« On ne tourne jamais la page » : si aujourd’hui 80% des enfants atteints d’un cancer guérissent, les séquelles restent et peuvent même surgir des décennies après la rémission, prenant souvent au dépourvu des malades devenus adultes.
La vie de Cécile Favré, 47 ans aujourd’hui, a basculé à l’adolescence. À 16 ans, on lui diagnostique un sarcome d’Ewing, un cancer osseux. Son cancer est traité par neuf mois de chimiothérapie, une autogreffe, l’ablation d’un os de la hanche et un traitement orthopédique.
Trente ans après, les séquelles sont toujours là. Pour les anciens petits patients devenus adultes, « il y a constamment une épée de Damoclès au-dessus de notre tête », confie-t-elle à l’AFP. « Je vis avec des douleurs en permanence, qui arrivent sous forme de pics. J’ai été infertile, eu une ménopause précoce, des problèmes d’audition, des tumeurs bénignes au niveau des reins, et tout le côté gauche de mon corps s’abîme ».
Des répercussions lourdes
Le cancer pédiatrique est rare : chaque année, quelque 2500 nouveaux cas sont détectés en France, soit 1% à 2% des cancers tous âges confondus, selon l’Institut national du cancer. Le taux de guérison dépasse désormais 80% grâce à des traitements efficaces, mais aux répercussions lourdes. Ainsi, « plus une dose de radiothérapie est importante, plus le risque de séquelles est élevé », explique Gianpaolo De Filippo, pédiatre et endocrinologue à l’hôpital Robert-Debré (AP-HP). Problèmes cardiaques, rénaux, auditifs, hormonaux ou encore de fertilité… 75% des survivants déclarent des séquelles sévères ou invalidantes 35 ans après, selon le centre de lutte contre le cancer Gustave-Roussy, près de Paris.

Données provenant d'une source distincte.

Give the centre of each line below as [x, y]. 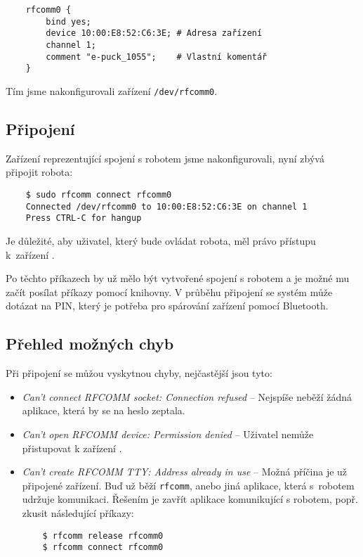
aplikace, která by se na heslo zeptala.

À 70 ans, Bernard Chesa souffre encore des séquelles de la maladie qui lui est tombée dessus il y a plus de 55 ans. En 1967, il a 15 ans lorsqu’on lui diagnostique un sarcome. « J’ai été traité à l’ancienne, par chirurgie, chimiothérapie et curiethérapie (une technique de radiothérapie où la source radioactive est placée à l’intérieur ou à proximité immédiate de la zone à traiter) », raconte-t-il. Les contrecoups surgissent plusieurs années après sa rémission : au fil du temps, ses gencives se sont dégradées jusqu’à laisser l’os de la dent apparent. Sa peau s’est tant affinée que les muscles à l’intérieur de l’une de ses joues ont fondu.
Un manque d’accompagnement
Depuis, la médecine a énormément évolué. « Avant, on était tellement content que ces enfants soient guéris qu’on ne pensait pas à autre chose », déclare le Dr De Filippo. « Aujourd’hui, on peut faire en sorte de limiter les séquelles : par exemple, chez les enfants pré-pubères, on a la possibilité de mettre de côté des tissus testiculaires et ovariens pour les congeler, afin de préserver la fertilité ». Mais au-delà des souffrances physiques, Bernard Chesa se souvient du manque d’accompagnement du corps médical. « Une fois soigné, on m’a dit ‘vous êtes guéri, débrouillez-vous!’ ».
Pour Cécile Favré, également présidente de l’association d’adultes guéris d’un cancer pédiatrique « Les aguerris », cette situation d’isolement et d’abandon de la part des médecins reste d’actualité. « Les adultes anciens enfants malades ne sont pas assez accompagnés. Cela crée une souffrance psychologique énorme ». Le Dr Gianpaolo De Filippo nuance : « Il peut y avoir des loupés en fonction des hôpitaux, mais en pédiatrie, on est très attentifs au patient. Aujourd’hui, le modèle de suivi français reste un exemple en Europe ».
« Se faire suivre sur le long terme »
Au sein de son association, Cécile Favré incite les adultes qui ont connu la maladie au début de leur vie à prendre « leur santé en main »: l’organisation sensibilise ces anciens patients aux séquelles possibles et les invite à se munir de leur dossier médical pour se faire suivre sur le long terme. « Et certains ont aussi besoin de raconter leur histoire pour avancer ».